**What you should do:**
Retype, word for word, the line holding "Table 3. Was wurde vereinbart? (187, 229)" and every line below it to the end of the listing. Leave out the pictures.
========
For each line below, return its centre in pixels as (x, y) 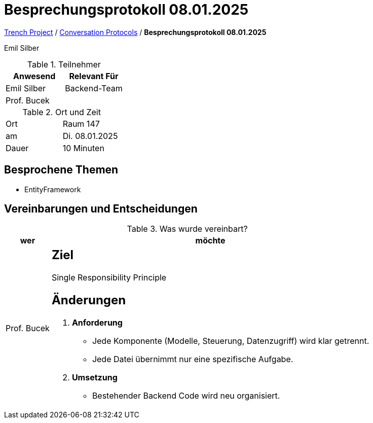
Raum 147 (81, 124)
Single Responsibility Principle (109, 278)
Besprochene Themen (61, 170)
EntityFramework (53, 189)
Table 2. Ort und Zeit (62, 112)
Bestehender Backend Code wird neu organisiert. (186, 396)
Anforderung (97, 323)
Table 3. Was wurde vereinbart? (187, 229)
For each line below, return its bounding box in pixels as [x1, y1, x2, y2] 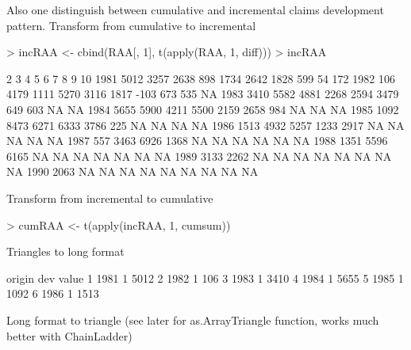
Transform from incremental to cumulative [6, 189, 213, 206]
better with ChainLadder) [6, 327, 133, 344]
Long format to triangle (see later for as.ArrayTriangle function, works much [6, 311, 379, 328]
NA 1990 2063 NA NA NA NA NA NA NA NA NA [6, 163, 259, 180]
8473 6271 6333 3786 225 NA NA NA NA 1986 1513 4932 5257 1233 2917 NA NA [6, 116, 405, 133]
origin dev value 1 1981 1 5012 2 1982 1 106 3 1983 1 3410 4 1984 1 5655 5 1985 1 [6, 269, 404, 286]
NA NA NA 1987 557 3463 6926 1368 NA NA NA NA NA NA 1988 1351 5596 [6, 132, 388, 149]
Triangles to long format [6, 243, 125, 260]
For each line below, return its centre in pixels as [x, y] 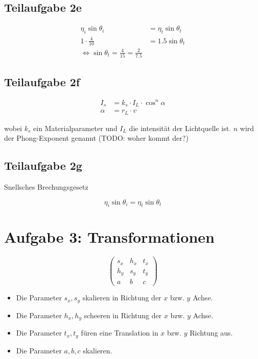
========
**Answer for the task:**
Table 3. Was wurde vereinbart? (187, 229)
For each line below, return its bounding box in pixels as [x1, y1, x2, y2] 
Transform from incremental to cumulative [6, 189, 213, 206]
better with ChainLadder) [6, 327, 133, 344]
Long format to triangle (see later for as.ArrayTriangle function, works much [6, 311, 379, 328]
NA 1990 2063 NA NA NA NA NA NA NA NA NA [6, 163, 259, 180]
8473 6271 6333 3786 225 NA NA NA NA 1986 1513 4932 5257 1233 2917 NA NA [6, 116, 405, 133]
origin dev value 1 1981 1 5012 2 1982 1 106 3 1983 1 3410 4 1984 1 5655 5 1985 1 [6, 269, 404, 286]
NA NA NA 1987 557 3463 6926 1368 NA NA NA NA NA NA 1988 1351 5596 [6, 132, 388, 149]
Triangles to long format [6, 243, 125, 260]
For each line below, return its centre in pixels as [x, y] 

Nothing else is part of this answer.